Extracted data entries:
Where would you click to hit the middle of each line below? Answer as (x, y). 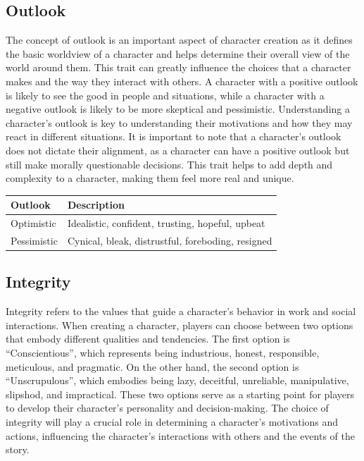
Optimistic (33, 223)
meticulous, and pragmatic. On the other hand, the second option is (152, 366)
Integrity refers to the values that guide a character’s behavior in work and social (181, 311)
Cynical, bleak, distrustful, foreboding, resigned (170, 240)
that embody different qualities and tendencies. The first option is (148, 339)
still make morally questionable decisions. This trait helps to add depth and (169, 164)
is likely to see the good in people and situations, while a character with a (165, 95)
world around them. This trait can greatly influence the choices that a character (178, 67)
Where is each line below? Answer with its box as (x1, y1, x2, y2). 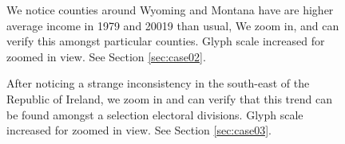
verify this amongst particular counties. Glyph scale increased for (6, 33, 325, 49)
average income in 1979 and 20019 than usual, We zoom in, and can (6, 17, 339, 33)
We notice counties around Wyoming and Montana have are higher (6, 2, 334, 18)
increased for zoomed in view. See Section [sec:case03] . (6, 122, 272, 138)
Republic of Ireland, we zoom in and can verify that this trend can (6, 90, 332, 107)
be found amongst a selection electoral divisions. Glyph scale (6, 106, 303, 123)
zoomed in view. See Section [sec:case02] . (6, 48, 206, 64)
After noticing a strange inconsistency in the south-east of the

TASK DIRECTIONS: Each line above that contains the word "zoomed" should be copied.

WRITTEN SOLUTION:
increased for zoomed in view. See Section [sec:case03] . (6, 122, 272, 138)
zoomed in view. See Section [sec:case02] . (6, 48, 206, 64)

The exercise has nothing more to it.